Designed to enhance the understanding of current concepts and their role in the multidisciplinary treatment of the patient.
DENT 664. Implant Dentistry II Periodontics. 0 - 6 Units.
(See DENT 663.) Clinical demonstration, participation, and case presentation in implant dentistry.
DENT 682. Cephalometrics. 0 - 1 Units.
A lecture and laboratory course in cephalometric roentgenography leading to a thorough understanding of craniofacial radiographic techniques. Use of x-rays and radiation hygiene, and technical and interpretive proficiency.
DENT 683. Imaging and IT. 1 Unit.
This course is designed to give some basic computer knowledge and prepare the resident for the use of computers in the orthodontic office.
DENT 684. Radiology and Cephalometrics. 1 Unit.
Fundamentally related to cephalometric radiography, skeletal morphology, and cephalogram interpretations of historic analyses via the Krogman-Sassouni Syllabus. Also, clinical evaluations of hard and soft tissue relationships of the airway and skeletal maturation are presented. The use of Bolton Standards in craniofacial analysis is stressed.
DENT 693. Fellowship of Advanced Clinical Education - Advanced Dental Studies. 1 - 9 Units.
Fellowship of Advanced Clinical Education (or F.A.C.E.) - Advanced Dental Studies is a special course per agreement in collaboration with Qassim University in Saudi Arabia.
DENT 696. Advanced Dental Training. 0 - 6 Units.
This course is a one year advanced training in dental medicine at Case Western Reserve University School of Dental Medicine. Responsibilities may include clinical and didactic responsibilities. The course is designed to give students clinical experience in a defined focus area.
DENT 697. Advanced Dental Training II. 1 Unit.
Continuation of Advanced Dental Training I. Prereq: D.D.S. or equivalent.
DENT 698. Multidisciplinary Seminar. 0 - .5 Units.

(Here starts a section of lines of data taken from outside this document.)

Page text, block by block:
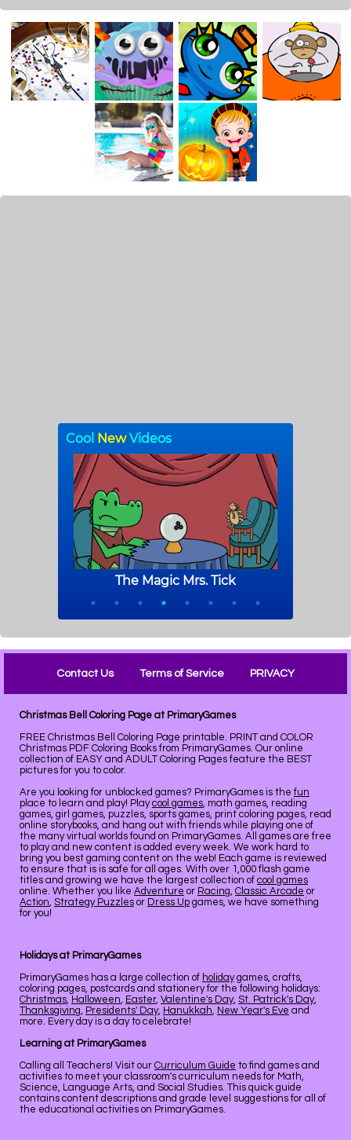
Contact Us Terms of Service PRIVACY
Christmas Bell Coloring Page at PrimaryGames
FREE Christmas Bell Coloring Page printable. PRINT and COLOR
Christmas PDF Coloring Books from PrimaryGames. Our online
collection of EASY and ADULT Coloring Pages feature the BEST
pictures for you to color.
Are you looking for unblocked games? PrimaryGames is the fun
place to learn and play! Playcool games, math games, reading
games, girl games, puzzles, sports games, print coloring pages, read
online storybooks, and hang out with friends while playing one of
the many virtual worlds found on PrimaryGames. All games are free
to play and new content is added every week. We work hard to
bring you best gaming content on the web! Each game is reviewed
to ensure that is is safe for all ages. With over 1,000 flash game
titles and growing we have the largest collection of cool games
online. Whether you like Adventure or Racing, Classic Arcade or
Action, Strategy Puzzles or Dress Up games, we have something
for you!
Holidays at PrimaryGames
PrimaryGames has a large collection of holidaygames, crafts,
coloring pages, postcards and stationery for the following holidays:
Christmas, Halloween, Easter, Valentine's Day, St. Patrick's Day,
Thanksgiving, Presidents' Day, Hanukkah, New Year's Eve and
more. Every day is a day to celebrate!
Learning at PrimaryGames
Calling all Teachers! Visit our Curriculum Guide to find games and
activities to meet your classroom's curriculum needs for Math,
Science, Language Arts, and Social Studies. This quick guide
contains content descriptions and grade level suggestions for all of
the educational activities on PrimaryGames.

This seminar meets monthly to discuss multidisciplinary cases to develop treatment recommendations for the patients presented. Each graduate department selects a clinical case that requires the services of at least three dental specialties. Ideally, patients should be in the beginning stage of treatment planning so the input from the various specialties can be used to develop a comprehensive plan to establish a healthy oral environment. It is expected that several alternative treatments will be discussed and the relative merits of each approach evaluated. To maximize the benefit of this seminar to the student learning process, an attending faculty member should be present from each of the dental specialty programs. In addition, all seminars have a Prosthodontist to provide input on the restorative treatment options.
DENT 699. AEGD Residency Training. 1 - 8 Units.
This is a multidisciplinary course that encompasses didactic and clinical training in general dentistry.